◆ **Your assignment**
Nothing but the records, transcribed exactly, should appear in the answer; leave the pictures out.

◆ **Data extracts**
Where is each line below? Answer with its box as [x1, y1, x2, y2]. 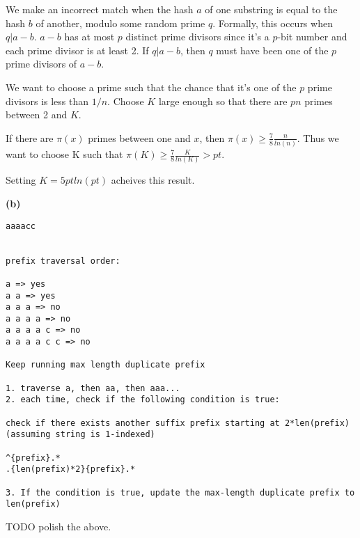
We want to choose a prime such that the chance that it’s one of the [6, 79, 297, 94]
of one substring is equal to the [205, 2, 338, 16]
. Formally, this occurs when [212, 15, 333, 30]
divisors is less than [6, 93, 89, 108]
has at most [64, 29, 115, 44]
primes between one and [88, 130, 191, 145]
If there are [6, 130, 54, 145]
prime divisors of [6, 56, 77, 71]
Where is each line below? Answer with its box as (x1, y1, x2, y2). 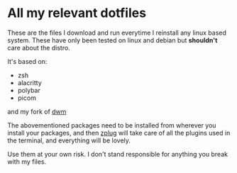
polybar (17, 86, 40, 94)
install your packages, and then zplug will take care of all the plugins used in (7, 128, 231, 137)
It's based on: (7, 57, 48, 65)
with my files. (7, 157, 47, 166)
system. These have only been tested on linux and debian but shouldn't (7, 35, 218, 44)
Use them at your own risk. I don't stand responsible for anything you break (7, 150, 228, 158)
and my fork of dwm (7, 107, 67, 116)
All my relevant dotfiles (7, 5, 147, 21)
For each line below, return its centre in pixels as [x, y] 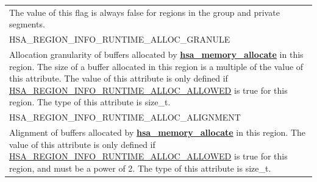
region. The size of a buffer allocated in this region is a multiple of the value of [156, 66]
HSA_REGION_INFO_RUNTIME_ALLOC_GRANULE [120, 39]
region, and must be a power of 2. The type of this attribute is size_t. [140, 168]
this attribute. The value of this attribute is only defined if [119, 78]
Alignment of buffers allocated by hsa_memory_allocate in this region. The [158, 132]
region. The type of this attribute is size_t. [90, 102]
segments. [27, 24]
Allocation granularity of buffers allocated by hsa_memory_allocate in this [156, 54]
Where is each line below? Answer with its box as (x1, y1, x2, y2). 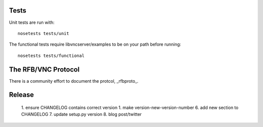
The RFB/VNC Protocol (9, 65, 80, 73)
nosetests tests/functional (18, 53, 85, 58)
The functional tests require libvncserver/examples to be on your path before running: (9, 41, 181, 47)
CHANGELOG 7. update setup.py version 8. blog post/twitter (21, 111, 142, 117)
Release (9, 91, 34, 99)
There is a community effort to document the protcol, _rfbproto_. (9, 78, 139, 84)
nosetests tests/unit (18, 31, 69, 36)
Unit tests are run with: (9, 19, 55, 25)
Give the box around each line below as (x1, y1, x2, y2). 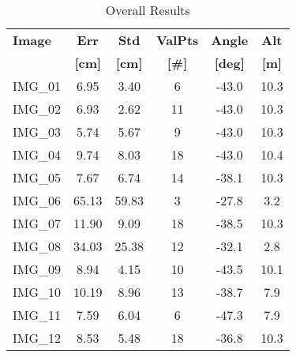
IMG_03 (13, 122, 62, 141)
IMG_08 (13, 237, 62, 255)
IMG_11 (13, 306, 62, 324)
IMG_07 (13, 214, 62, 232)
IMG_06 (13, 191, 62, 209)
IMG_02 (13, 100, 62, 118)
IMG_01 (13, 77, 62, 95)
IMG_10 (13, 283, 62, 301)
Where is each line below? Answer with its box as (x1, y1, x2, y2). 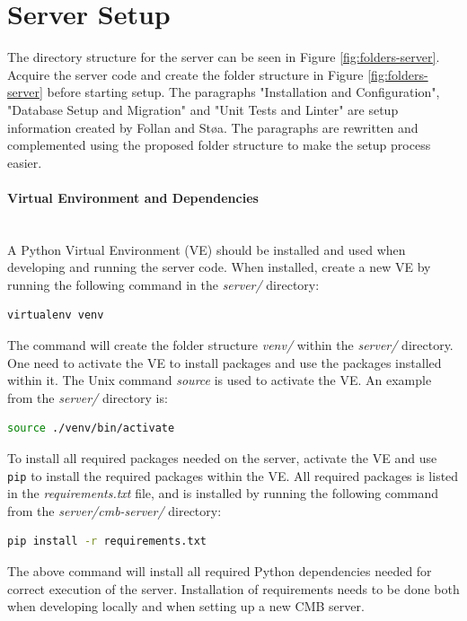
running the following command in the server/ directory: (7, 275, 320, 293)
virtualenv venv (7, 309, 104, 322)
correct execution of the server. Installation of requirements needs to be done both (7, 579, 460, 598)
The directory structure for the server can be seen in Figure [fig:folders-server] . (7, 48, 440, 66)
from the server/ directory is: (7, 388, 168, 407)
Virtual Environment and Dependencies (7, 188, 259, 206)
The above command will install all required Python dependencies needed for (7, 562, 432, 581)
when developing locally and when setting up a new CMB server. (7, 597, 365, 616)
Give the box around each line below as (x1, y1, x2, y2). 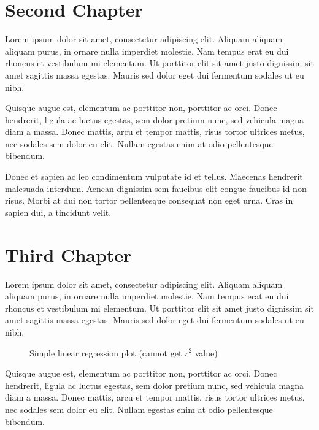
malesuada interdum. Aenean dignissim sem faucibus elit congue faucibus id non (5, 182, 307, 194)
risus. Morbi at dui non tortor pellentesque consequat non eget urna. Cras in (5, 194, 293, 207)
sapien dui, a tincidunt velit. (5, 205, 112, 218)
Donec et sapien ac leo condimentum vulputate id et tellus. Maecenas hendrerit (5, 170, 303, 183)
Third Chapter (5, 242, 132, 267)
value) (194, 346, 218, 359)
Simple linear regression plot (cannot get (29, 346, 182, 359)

◆ **Expected output**
Where is each line below? Answer with its box as [x1, y1, x2, y2]. 
We want to choose a prime such that the chance that it’s one of the [6, 79, 297, 94]
of one substring is equal to the [205, 2, 338, 16]
. Formally, this occurs when [212, 15, 333, 30]
divisors is less than [6, 93, 89, 108]
has at most [64, 29, 115, 44]
primes between one and [88, 130, 191, 145]
If there are [6, 130, 54, 145]
prime divisors of [6, 56, 77, 71]
Where is each line below? Answer with its box as (x1, y1, x2, y2). 
polybar (17, 86, 40, 94)
install your packages, and then zplug will take care of all the plugins used in (7, 128, 231, 137)
It's based on: (7, 57, 48, 65)
with my files. (7, 157, 47, 166)
system. These have only been tested on linux and debian but shouldn't (7, 35, 218, 44)
Use them at your own risk. I don't stand responsible for anything you break (7, 150, 228, 158)
and my fork of dwm (7, 107, 67, 116)
All my relevant dotfiles (7, 5, 147, 21)
For each line below, return its centre in pixels as [x, y] 
region. The size of a buffer allocated in this region is a multiple of the value of [156, 66]
HSA_REGION_INFO_RUNTIME_ALLOC_GRANULE [120, 39]
region, and must be a power of 2. The type of this attribute is size_t. [140, 168]
this attribute. The value of this attribute is only defined if [119, 78]
Alignment of buffers allocated by hsa_memory_allocate in this region. The [158, 132]
region. The type of this attribute is size_t. [90, 102]
segments. [27, 24]
Allocation granularity of buffers allocated by hsa_memory_allocate in this [156, 54]
Where is each line below? Answer with its box as (x1, y1, x2, y2). 
The RFB/VNC Protocol (9, 65, 80, 73)
nosetests tests/functional (18, 53, 85, 58)
The functional tests require libvncserver/examples to be on your path before running: (9, 41, 181, 47)
CHANGELOG 7. update setup.py version 8. blog post/twitter (21, 111, 142, 117)
Release (9, 91, 34, 99)
There is a community effort to document the protcol, _rfbproto_. (9, 78, 139, 84)
nosetests tests/unit (18, 31, 69, 36)
Unit tests are run with: (9, 19, 55, 25)
Give the box around each line below as (x1, y1, x2, y2). 
IMG_03 (13, 122, 62, 141)
IMG_08 (13, 237, 62, 255)
IMG_11 (13, 306, 62, 324)
IMG_07 (13, 214, 62, 232)
IMG_06 (13, 191, 62, 209)
IMG_02 (13, 100, 62, 118)
IMG_01 (13, 77, 62, 95)
IMG_10 (13, 283, 62, 301)
Where is each line below? Answer with its box as (x1, y1, x2, y2). 
running the following command in the server/ directory: (7, 275, 320, 293)
virtualenv venv (7, 309, 104, 322)
correct execution of the server. Installation of requirements needs to be done both (7, 579, 460, 598)
The directory structure for the server can be seen in Figure [fig:folders-server] . (7, 48, 440, 66)
from the server/ directory is: (7, 388, 168, 407)
Virtual Environment and Dependencies (7, 188, 259, 206)
The above command will install all required Python dependencies needed for (7, 562, 432, 581)
when developing locally and when setting up a new CMB server. (7, 597, 365, 616)
Give the box around each line below as (x1, y1, x2, y2). 
malesuada interdum. Aenean dignissim sem faucibus elit congue faucibus id non (5, 182, 307, 194)
risus. Morbi at dui non tortor pellentesque consequat non eget urna. Cras in (5, 194, 293, 207)
sapien dui, a tincidunt velit. (5, 205, 112, 218)
Donec et sapien ac leo condimentum vulputate id et tellus. Maecenas hendrerit (5, 170, 303, 183)
Third Chapter (5, 242, 132, 267)
value) (194, 346, 218, 359)
Simple linear regression plot (cannot get (29, 346, 182, 359)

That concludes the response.